Promote to a gate. DC operating-point (rail voltages within tolerance) and a transient bring-up check (no rail collapse at load step) become blocking evidence in the proof pack, alongside ERC/DRC — not advisory.

3. The convergent self-correction loop¶

The architecture diagram already shows ERC-fail → patch → re-verify. The synthesize_and_check MCP tool closes intent → netlist → ERC in one call. What is missing is convergence: a measured, bounded loop rather than a hopeful one.

synthesize ─▶ ERC ─▶ sim ─▶ DRC ──┬─ all pass ─▶ candidate + proof pack
     ▲                            │
     └──────── patch ◀── diagnose ┘   (bounded iterations, then escalate)

Diagnose → patch maps each failure class to a concrete edit: ERC008 missing current-limit → insert a sized series resistor; rail out of tolerance → re-size the regulator block; DRC clearance → re-route or widen spacing. Each patch is a typed transform on the Design, snapshotted via the existing transaction-safe state (design_snapshot/rollback/commit).
Convergence is measured. The loop has a hard iteration cap and tracks whether the violation count is monotonically decreasing. Non-convergence escalates to a human with the decision log — it never loops forever or claims success on a partial fix.
No silent success. A passing run reports its scope (coverage_summary() already does this for ERC): N checks run, K known gaps — never an unqualified "passed."

4. Removing the KiCad dependency¶

KiCad is currently the external oracle. To make ZapTrace GUI- and EDA-independent as a runtime, the internal engines must be the authority:

Internal ERC (29 rules), DRC (16 rules), and the bundled SPICE gate are the primary verdict.
KiCad Oracle is reframed as an optional cross-check that produces a fidelity scorecard ("internal and KiCad agree within tolerance X"), not a required step.
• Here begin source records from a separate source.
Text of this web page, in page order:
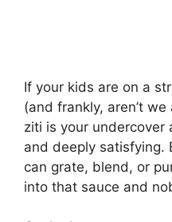
If your kids are on a
(and frankly, aren’t
ziti is your undercover
and deeply satisfying.
can grate, blend, or
into that sauce and
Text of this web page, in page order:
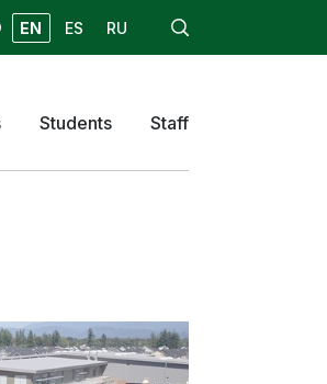
EN ES RU
Students Staff
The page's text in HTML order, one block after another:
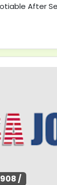
After
/
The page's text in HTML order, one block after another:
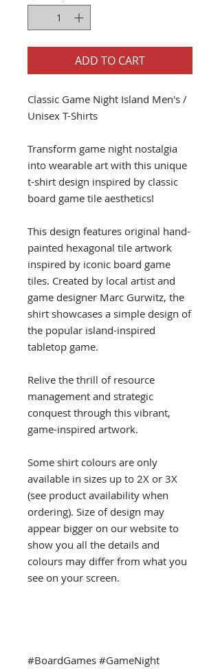
ADD TO CART
Classic Game Night Island Men's /
Unisex T-Shirts
Transform game night nostalgia
into wearable art with this unique
t-shirt design inspired by classic
board game tile aesthetics!
This design features original hand-
painted hexagonal tile artwork
inspired by iconic board game
tiles. Created by local artist and
game designer Marc Gurwitz, the
shirt showcases a simple design of
the popular island-inspired
tabletop game.
Relive the thrill of resource
management and strategic
conquest through this vibrant,
game-inspired artwork.
Some shirt colours are only
available in sizes up to 2X or 3X
(see product availability when
ordering). Size of design may
appear bigger on our website to
show you all the details and
colours may differ from what you
see on your screen.
#BoardGames #GameNight
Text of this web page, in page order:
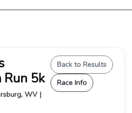
Run 5k
WV |
Back to Results
Race Info
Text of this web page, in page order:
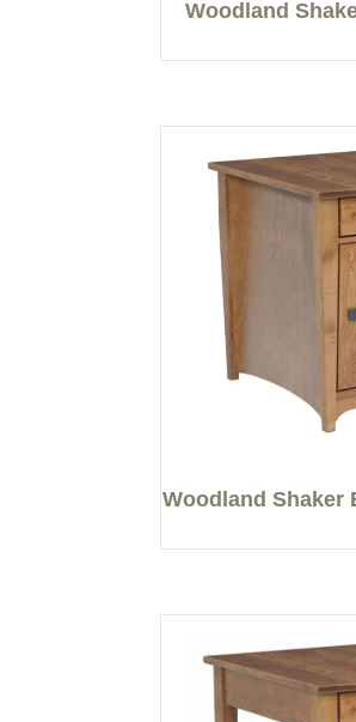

Its absence degrades evidence richness, not the ability to run.

5. Proving it: the benchmark harness¶

None of the above is creditable without measurement. A release-blocking benchmark (building on zaptrace/benchmark/corpus.py and the benchmarks/ specs) scores complete synthesized designs against fabricable reference projects:

Inputs: an intent and a contract (expected rails, interfaces, constraints).
Score: did synthesis produce a complete netlist? Did it pass internal ERC, DC + transient sim, and DRC without human edits? Does the BOM resolve to real, in-stock parts?
The harness runs in CI as a gate; a regression in synthesis, routing, or verification quality blocks the release.

This is what turns "flawless" from a claim into a number.

Sequencing¶

Block contracts + architecture planner generalization (composition).
Bundled simulator + device models + DC/transient gate.
Convergent correction loop wiring the two together.
Benchmark harness to lock in quality, then routing fidelity (M2).

Each step is independently shippable and independently verifiable, consistent with the verification-first principle: never add autonomy faster than the evidence that can check it.